== WHAT TO DO ==
Locate all lines in the data below that hold "system" and show them.

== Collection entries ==
------------------------------------------------

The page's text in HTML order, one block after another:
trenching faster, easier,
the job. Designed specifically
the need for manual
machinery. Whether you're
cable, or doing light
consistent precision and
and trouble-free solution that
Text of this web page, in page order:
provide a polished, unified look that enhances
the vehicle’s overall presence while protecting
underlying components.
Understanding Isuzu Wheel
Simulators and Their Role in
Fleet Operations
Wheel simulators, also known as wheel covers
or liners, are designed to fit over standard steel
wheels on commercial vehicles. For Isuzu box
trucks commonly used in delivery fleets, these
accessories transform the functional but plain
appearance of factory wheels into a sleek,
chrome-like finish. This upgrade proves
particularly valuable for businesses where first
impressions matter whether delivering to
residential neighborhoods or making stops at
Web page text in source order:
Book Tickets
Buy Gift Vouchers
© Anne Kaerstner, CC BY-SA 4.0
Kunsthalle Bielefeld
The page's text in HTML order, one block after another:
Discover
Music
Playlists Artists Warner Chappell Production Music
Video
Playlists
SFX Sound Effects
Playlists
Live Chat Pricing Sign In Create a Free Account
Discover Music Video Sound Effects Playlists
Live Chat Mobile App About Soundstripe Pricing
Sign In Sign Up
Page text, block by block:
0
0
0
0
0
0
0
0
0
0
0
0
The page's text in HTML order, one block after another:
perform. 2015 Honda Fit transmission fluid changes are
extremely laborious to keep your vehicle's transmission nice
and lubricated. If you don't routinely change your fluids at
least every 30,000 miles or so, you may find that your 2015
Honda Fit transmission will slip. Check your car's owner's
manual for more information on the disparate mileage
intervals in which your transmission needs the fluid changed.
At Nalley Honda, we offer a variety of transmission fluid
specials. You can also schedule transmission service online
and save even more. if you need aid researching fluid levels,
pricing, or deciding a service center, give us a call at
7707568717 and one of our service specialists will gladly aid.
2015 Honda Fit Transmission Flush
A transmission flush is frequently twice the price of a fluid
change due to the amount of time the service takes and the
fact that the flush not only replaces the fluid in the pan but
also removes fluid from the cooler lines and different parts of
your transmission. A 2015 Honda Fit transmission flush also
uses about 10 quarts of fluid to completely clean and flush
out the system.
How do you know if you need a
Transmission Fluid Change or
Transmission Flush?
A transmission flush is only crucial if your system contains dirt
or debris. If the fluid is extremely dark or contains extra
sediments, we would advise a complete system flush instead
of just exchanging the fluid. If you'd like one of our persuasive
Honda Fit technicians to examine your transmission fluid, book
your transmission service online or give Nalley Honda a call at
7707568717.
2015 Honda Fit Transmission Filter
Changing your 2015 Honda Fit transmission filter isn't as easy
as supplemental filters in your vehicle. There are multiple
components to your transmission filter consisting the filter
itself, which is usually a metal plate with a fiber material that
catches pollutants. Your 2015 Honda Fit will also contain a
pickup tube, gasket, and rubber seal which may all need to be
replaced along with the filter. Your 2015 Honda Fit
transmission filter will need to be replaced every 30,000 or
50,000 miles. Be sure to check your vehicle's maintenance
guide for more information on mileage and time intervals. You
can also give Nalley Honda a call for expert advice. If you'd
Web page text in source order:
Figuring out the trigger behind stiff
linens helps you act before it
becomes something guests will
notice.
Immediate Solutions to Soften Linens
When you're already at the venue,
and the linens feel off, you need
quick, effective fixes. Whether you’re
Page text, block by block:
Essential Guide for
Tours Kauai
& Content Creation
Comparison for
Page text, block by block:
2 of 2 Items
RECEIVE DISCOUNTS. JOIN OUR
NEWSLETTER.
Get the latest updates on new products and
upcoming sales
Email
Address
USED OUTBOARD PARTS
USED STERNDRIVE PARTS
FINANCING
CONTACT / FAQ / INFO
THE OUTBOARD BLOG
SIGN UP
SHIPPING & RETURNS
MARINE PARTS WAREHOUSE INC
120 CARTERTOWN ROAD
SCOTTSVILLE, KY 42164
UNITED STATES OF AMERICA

------------------------------------------------

== SOLUTION TO THIS PROBLEM ==
out the system.
A transmission flush is only crucial if your system contains dirt
sediments, we would advise a complete system flush instead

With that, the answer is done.